Effect of SP+ versus SP– on HIV receptor expression by CD4⁺ T cells.

(a) The gating strategy is shown on representative flow cytometry plots: PBMCs exposed 3 h to HIV-1 SF162 and 0 or 1% SP– or SP+ were gated to exclude debris (PBMCs gate) and analyzed for the percentage of live PBMCs using Live/Dead dye, and percentage of live CD4⁺ cells by double labeling with Live/Dead and CD4⁺ antibody. PBMCs were further analyzed for their surface expression of CD3, CD4, CXCR4 and CCR5. The analysis of CD4⁺ expression was done on the CD3⁺ PBMC population (T lymphocytes gate). The analysis of CXCR4 and CCR5 expression was done on the CD3⁺/CD4⁺ population (CD4⁺ T lymphocytes gate). Representative results are shown. (b) The measure of cell-surface CD4⁺ mean fluorescence intensity (MFI) and percentage of CD4⁺ T cells at different time points following exposure to either SP+ or SP–, together with HIV-1 R5 SF162, showed a decrease of CD4⁺ expression as compared with control (cells exposed to virus only). (c) CXCR4 MFI with SP+ or SP– was similar to that in the absence of SP at 6 h. In contrast, CXCR4 MFI was increased 24 h post SP– or SP+ exposure. The percentage of CXCR4 positive cells was unchanged for all conditions and time points. (d) The CCR5 MFI and the percentage of CD4⁺ T cells expressing CCR5 was significantly decreased 6 h postexposure to SP+ and SP–, as compared with control (cells exposed to virus only).

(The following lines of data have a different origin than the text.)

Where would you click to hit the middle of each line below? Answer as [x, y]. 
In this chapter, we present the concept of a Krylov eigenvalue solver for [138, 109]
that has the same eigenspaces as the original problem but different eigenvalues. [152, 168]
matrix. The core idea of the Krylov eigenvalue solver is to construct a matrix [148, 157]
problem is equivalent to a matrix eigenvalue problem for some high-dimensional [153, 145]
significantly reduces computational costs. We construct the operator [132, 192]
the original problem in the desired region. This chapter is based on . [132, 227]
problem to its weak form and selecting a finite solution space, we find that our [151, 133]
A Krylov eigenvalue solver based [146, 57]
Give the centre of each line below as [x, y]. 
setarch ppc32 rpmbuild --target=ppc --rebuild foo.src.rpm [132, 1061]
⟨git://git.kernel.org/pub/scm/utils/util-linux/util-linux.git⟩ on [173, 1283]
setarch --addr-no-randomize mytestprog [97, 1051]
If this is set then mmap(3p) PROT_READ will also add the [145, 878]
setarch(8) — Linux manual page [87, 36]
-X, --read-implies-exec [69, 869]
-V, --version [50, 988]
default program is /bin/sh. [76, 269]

The extent of this decrease was significantly more pronounced with SP+ than with SP. In contrast, an increase in CCR5 MFI and percentage of CCR5+ cells was similarly observed at 24 h for both SP+ and SP– as compared with control. Control represents PBMCs cells exposed to virus (HIV-1 R5, 2 ng/ml p24) for 3 h in absence of SP. SP was used at a final dilution of 1%. (e) The magnitude of infection-enhancing activity in PBMCs following exposure to SP is correlated with the percentage of CD4⁺ T cells expressing CCR5 at 6 h. (f) The proportion of CD4⁺ T cells expressing CCR5 at 6 h is inversely correlated with the cumulative concentrations in SP of the CCR5 ligands RANTES, MIP1α and MIP1β. Shown is the mean of 5–10 wells/condition, each corresponding to different donors for SP– and SP+ ± SEM. ^∗P < 0.05; ^∗∗P < 0.01; ^∗∗∗P < 0.001 compared with virus only. Statistical analysis with nonparametric test: Wilcoxon–Mann–Whitney test and Spearman test.

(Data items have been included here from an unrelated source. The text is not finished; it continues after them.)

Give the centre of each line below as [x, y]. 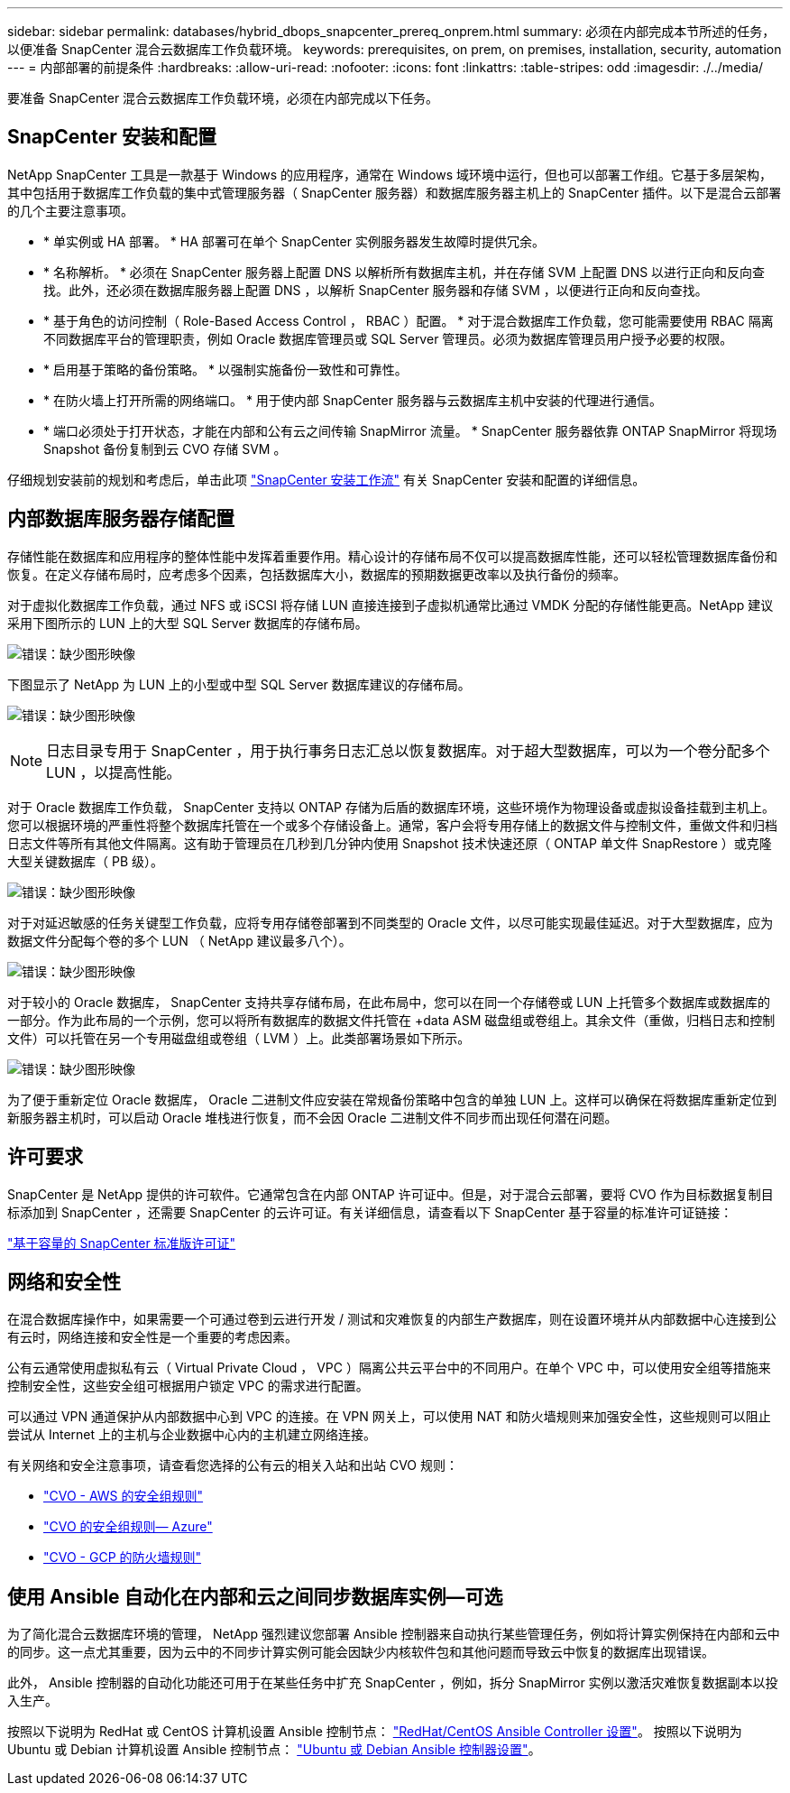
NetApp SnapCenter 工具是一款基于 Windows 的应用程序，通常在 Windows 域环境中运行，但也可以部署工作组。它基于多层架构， [390, 174]
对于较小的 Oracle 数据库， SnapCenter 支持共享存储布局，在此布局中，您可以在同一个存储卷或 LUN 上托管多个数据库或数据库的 [389, 1002]
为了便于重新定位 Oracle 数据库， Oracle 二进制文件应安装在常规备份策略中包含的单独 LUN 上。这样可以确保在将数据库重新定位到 [392, 1099]
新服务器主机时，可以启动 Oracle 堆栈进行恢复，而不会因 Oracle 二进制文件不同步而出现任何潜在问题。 [312, 1117]
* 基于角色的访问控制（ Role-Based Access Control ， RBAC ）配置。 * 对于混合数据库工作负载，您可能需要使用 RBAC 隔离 [409, 320]
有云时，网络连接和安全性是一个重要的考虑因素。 [152, 1337]
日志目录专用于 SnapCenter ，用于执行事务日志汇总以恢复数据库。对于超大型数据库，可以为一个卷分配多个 [408, 750]
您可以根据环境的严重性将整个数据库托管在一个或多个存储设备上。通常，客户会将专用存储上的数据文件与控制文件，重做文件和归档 [392, 825]

To investigate whether decreased CCR5 expression was involved in the reduced infection of PBMC exposed to SP+ compared with SP–, we analyzed the impact of SP+ versus SP– on X4-tropic HIV-1 infection. Our results show that SP– and SP+ had similar enhancing effects on PBMCs infection by HIV-1 X4 (Fig. 4a). Cell viability was not affected by SP exposure (Fig. 4b).

Fig. 4.

Effect of SP+ versus SP– on X4-tropic HIV-1 infection of PBMCs.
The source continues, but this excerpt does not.